# Task to carry out
From the records below, give the number of lines that include the word "controller". Add no other words.

Items from a data source:
=== Begin Enclosure ===

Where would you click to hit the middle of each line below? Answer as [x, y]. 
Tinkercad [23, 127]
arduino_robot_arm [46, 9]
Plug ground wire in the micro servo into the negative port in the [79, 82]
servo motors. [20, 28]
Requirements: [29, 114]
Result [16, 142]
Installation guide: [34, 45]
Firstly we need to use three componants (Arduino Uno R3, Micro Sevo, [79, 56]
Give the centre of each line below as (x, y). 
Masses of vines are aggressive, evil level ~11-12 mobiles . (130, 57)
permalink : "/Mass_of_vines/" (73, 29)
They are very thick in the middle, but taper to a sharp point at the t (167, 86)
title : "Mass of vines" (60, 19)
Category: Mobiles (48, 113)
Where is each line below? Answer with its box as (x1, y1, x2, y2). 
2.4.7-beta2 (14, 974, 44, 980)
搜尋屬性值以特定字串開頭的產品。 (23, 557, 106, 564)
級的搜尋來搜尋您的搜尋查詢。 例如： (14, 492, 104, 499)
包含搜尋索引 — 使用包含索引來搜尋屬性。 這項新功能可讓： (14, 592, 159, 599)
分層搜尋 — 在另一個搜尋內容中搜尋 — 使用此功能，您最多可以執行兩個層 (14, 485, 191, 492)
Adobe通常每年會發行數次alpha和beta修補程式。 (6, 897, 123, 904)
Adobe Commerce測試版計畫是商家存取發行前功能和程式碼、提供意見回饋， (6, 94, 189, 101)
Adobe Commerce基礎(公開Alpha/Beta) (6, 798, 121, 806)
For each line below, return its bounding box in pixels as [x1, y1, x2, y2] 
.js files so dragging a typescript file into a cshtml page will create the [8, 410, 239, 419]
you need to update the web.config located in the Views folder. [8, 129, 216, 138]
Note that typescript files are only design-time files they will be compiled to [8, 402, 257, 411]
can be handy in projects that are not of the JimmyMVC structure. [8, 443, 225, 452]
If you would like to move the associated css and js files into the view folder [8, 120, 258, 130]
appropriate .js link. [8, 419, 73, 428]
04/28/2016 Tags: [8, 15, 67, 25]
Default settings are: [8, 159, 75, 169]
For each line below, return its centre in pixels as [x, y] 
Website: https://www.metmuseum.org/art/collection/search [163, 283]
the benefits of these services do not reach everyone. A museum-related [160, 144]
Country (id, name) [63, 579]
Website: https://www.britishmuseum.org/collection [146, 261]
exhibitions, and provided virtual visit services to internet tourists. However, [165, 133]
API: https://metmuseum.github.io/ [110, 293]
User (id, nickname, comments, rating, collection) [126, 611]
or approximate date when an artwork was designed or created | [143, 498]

=== End Enclosure ===
=== Begin Enclosure ===

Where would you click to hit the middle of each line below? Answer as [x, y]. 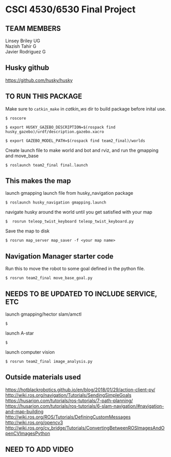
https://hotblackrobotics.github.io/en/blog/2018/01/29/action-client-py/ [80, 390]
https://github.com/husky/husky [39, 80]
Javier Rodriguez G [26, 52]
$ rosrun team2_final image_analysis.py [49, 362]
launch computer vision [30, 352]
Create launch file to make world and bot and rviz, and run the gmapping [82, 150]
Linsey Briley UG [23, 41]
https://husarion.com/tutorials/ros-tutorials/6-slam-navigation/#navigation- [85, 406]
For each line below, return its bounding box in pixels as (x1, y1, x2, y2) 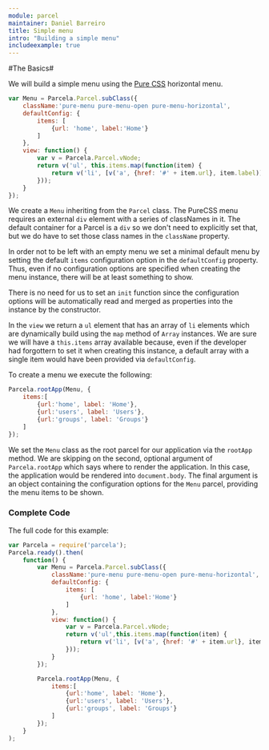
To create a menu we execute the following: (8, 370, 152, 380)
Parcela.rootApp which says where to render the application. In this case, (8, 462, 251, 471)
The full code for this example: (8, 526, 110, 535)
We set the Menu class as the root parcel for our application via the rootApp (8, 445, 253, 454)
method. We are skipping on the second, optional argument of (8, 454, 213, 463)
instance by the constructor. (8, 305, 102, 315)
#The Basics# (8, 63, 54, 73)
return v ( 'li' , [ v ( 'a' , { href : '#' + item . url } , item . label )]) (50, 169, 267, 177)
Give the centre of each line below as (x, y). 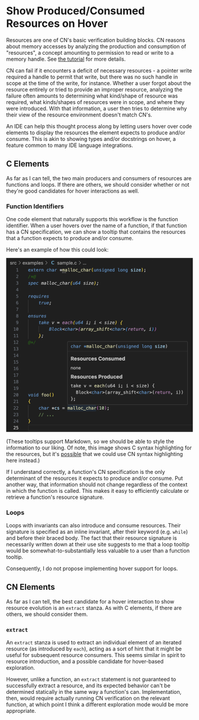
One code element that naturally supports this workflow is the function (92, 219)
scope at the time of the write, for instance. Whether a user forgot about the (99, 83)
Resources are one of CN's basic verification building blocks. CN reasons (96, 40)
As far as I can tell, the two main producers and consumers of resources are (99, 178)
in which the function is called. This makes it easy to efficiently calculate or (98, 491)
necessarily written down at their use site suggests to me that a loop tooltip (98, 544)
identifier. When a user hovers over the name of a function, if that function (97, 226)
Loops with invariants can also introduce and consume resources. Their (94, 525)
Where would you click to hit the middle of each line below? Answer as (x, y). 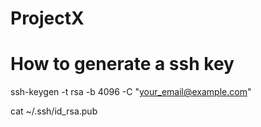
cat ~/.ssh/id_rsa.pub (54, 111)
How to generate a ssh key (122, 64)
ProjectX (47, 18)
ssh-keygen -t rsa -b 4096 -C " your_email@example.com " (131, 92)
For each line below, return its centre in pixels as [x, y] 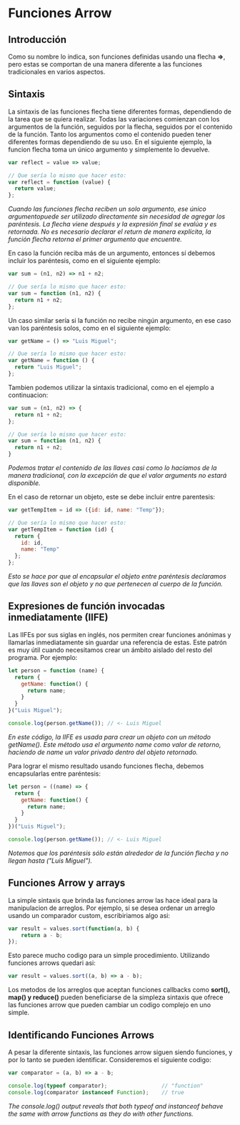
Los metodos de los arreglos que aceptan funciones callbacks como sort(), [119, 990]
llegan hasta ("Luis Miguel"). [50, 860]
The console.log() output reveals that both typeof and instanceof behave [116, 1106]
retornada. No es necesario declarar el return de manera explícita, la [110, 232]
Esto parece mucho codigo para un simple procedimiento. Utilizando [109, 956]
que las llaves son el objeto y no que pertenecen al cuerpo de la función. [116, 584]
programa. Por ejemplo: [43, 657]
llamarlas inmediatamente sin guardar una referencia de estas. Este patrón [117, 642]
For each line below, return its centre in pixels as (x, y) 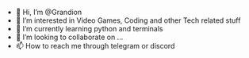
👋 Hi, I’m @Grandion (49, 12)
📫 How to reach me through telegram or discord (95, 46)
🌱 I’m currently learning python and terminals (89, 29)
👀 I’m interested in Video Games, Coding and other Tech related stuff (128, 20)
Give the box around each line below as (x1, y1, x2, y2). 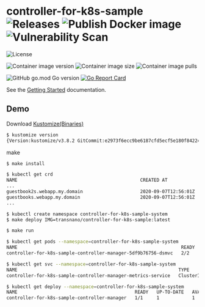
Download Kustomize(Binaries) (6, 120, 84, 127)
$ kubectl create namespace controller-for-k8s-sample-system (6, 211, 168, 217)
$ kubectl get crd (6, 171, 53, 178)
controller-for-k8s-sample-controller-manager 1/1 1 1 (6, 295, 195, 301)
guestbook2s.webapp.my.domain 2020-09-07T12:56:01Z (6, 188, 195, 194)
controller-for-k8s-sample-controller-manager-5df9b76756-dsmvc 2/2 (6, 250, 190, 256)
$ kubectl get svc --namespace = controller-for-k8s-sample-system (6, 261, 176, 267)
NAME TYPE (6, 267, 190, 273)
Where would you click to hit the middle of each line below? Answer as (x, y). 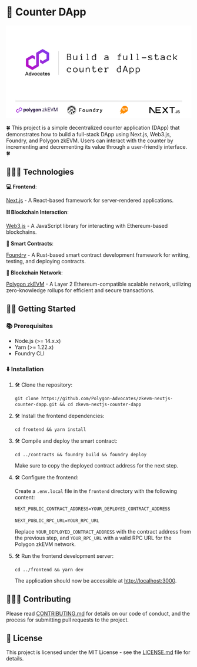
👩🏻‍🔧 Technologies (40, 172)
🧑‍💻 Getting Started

=== End Enclosure ===
=== Begin Enclosure ===

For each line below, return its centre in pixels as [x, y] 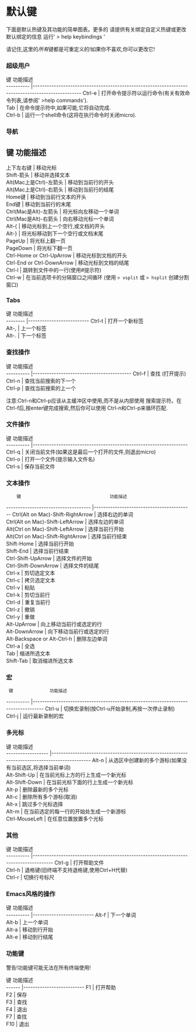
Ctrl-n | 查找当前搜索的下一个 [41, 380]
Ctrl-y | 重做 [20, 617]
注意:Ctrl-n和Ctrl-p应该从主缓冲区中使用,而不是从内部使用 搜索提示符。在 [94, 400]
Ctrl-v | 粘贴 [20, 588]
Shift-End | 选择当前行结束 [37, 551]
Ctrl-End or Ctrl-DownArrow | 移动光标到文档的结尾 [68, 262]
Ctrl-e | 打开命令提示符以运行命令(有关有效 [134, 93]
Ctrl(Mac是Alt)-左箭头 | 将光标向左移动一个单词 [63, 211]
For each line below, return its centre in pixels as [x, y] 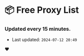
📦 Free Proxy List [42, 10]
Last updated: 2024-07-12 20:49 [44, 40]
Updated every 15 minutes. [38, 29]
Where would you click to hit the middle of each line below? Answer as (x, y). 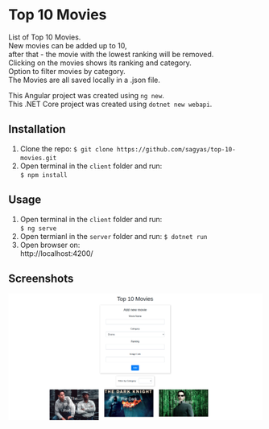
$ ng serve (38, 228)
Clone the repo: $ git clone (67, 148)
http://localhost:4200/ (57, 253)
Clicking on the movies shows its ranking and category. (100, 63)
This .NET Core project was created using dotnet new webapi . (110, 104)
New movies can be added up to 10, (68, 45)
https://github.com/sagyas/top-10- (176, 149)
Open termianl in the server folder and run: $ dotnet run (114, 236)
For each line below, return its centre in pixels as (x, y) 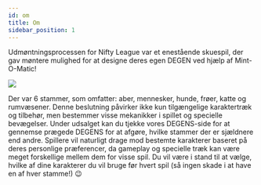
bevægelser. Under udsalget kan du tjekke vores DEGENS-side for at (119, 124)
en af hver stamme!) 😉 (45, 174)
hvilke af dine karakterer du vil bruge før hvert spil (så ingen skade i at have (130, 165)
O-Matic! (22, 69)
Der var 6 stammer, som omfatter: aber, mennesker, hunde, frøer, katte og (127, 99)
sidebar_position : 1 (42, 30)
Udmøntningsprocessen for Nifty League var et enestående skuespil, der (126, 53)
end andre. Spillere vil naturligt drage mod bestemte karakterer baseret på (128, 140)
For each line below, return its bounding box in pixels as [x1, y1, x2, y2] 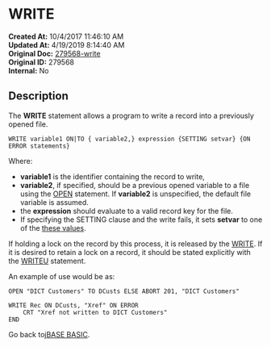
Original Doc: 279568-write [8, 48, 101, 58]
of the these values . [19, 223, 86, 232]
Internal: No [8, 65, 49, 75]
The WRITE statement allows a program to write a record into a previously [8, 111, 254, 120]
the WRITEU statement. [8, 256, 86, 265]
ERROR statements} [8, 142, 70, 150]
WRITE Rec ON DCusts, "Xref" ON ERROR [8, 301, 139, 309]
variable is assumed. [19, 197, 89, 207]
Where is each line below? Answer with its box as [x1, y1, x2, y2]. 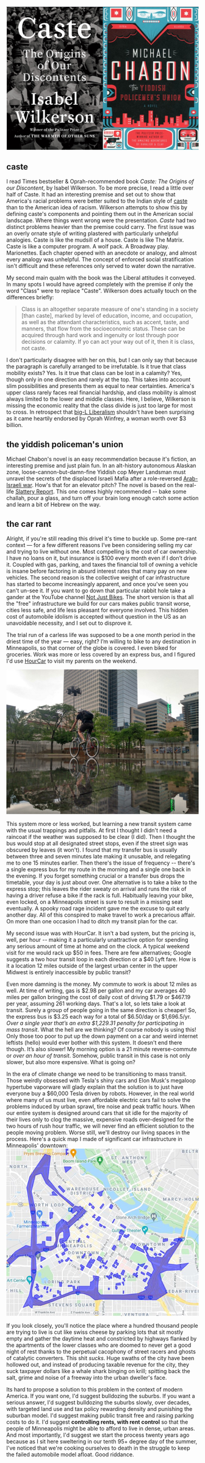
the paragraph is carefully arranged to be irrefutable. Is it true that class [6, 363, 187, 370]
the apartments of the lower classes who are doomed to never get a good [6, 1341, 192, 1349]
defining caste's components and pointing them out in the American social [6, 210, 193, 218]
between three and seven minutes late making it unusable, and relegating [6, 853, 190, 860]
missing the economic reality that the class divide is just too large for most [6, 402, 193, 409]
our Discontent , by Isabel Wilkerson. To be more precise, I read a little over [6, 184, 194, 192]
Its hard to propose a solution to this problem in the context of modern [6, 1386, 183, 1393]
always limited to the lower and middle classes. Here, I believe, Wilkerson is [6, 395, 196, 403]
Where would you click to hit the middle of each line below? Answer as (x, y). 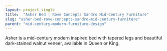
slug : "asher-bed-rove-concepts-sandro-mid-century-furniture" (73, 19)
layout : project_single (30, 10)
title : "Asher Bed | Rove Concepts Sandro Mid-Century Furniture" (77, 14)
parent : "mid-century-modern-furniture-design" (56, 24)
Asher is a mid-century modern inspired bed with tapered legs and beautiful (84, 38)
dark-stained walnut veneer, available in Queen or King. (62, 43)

=== End Enclosure ===

# Reply
4